**YOUR INSTRUCTIONS**:
Restate, exactly as written, the entries below from the line that holds "Give the box" through the line that holds "脂肪族化合物 (无环化合物 )". Pictures are not part of the copy.

**EXTRACTED INFORMATION**:
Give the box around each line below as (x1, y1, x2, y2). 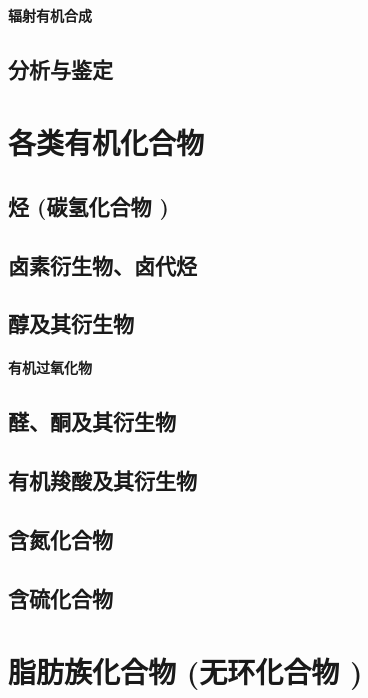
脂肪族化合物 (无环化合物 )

==

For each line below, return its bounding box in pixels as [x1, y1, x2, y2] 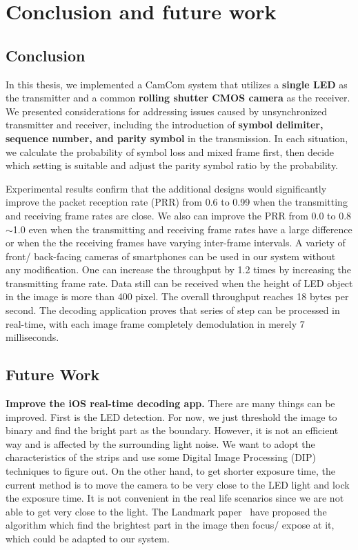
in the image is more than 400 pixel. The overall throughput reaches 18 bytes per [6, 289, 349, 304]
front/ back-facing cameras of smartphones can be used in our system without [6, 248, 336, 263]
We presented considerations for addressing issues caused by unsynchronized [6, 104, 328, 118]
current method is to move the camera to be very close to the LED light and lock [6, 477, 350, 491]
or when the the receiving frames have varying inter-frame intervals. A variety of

**TASK ANSWER**:
Give the box around each line below as (x1, y1, x2, y2). 
脂肪族化合物 (无环化合物 )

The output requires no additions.